Highlights & Insights¶

Elevating "Decoding Order" to a new Test-Time Scaling Dimension: Unlike autoregressive models that rely on CoT or self-consistency, this paper identifies a unique dimension for dLLMs—marginalizing mask/block schedules.
Explanatory power of "dLLM = Implicit MoE": This explains why models stop early (pathological experts bias toward [AfterEoT]), why they are overconfident yet wrong (trusting poorly-learned experts), and why random can beat confidence (unbiased sampling of experts).
Outperforming RL fine-tuning without training: This suggests that reasoning capabilities are "latent" in dLLMs; the issue is the inference-time schedule choice rather than model capacity.
Transferability: The idea of treating schedules/orders as latent variables and across-schedule ensemble voting can be transferred to any model with generation order flexibility.

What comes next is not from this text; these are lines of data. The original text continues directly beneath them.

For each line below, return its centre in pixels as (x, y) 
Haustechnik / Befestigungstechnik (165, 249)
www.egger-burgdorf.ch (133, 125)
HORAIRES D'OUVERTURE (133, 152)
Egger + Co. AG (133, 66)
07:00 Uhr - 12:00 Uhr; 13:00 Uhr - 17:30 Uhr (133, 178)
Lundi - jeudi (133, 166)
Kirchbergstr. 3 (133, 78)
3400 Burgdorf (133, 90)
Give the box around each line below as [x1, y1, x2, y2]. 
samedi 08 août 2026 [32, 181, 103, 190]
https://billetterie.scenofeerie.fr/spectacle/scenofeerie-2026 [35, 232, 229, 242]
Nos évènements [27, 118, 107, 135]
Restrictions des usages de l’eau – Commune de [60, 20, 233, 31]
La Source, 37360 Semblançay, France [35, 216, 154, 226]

Limitations & Future Work¶

Inference Compute Overhead: Running 25 paths (5 blocks × 5 seeds) is 25x more expensive than a single decode.
Task Scope: Verified only on reasoning tasks with unique correct answers. Majority voting may not apply to open-ended generation (storytelling, dialogue, images).
Theoretical Gap: While HEX uses Monte Carlo and majority voting to approximate the ideal expert mixture \(p_{\text{mix}}\), the gating \(\pi(U)\) is unobserved and approximation errors lack theoretical characterization.
Potential Improvements: Block sets are currently manually fixed; adaptive selection or a lightweight learned gating could reach similar accuracy with fewer paths.

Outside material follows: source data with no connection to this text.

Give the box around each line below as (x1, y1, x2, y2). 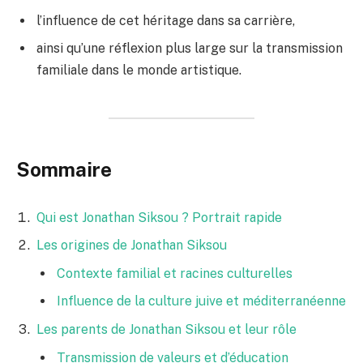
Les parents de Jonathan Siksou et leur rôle (36, 322, 297, 338)
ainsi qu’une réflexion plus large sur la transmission (36, 41, 343, 57)
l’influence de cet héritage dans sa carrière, (36, 13, 295, 29)
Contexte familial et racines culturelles (57, 266, 293, 282)
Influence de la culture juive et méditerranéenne (57, 293, 346, 310)
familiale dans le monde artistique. (36, 62, 241, 79)
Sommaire (16, 157, 112, 181)
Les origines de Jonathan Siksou (36, 237, 227, 254)

vs. Top-K margin (Kim et al. 2025): They rely on point-wise confidence for revealing tokens, which collapses in reasoning. HEX uses cross-schedule consensus.
vs. Random decoding (Nie et al. 2025b, LLaDA): Random revelation is unbiased but individual paths remain fragile. HEX upgrades random's "unbiasedness" to "unbiasedness + consensus."
vs. d1 (GRPO) Reinforcement Learning (Zhao et al. 2025): They use RL to improve reasoning. HEX achieves better results without training by unlocking capabilities already latent in the pre-trained model.
vs. AR Self-Consistency (Wang et al. 2022): Similar concept (multiple paths + voting), but HEX's diversity comes from the unique block schedule dimension of dLLMs rather than just temperature-based randomness.

Rating¶

Novelty: ⭐⭐⭐⭐⭐ The "dLLM = Implicit semi-AR MoE" perspective + block schedule as a scaling dimension is fresh and explanatory.
Experimental Thoroughness: ⭐⭐⭐⭐ Solid results across four benchmarks and multiple ablations, though limited to reasoning tasks.
Writing Quality: ⭐⭐⭐⭐⭐ Clear narrative connecting "counter-intuitive failure" to mechanism and method.
Value: ⭐⭐⭐⭐⭐ Provides a plug-and-play, scalable method for dLLM inference that beats RL tuning.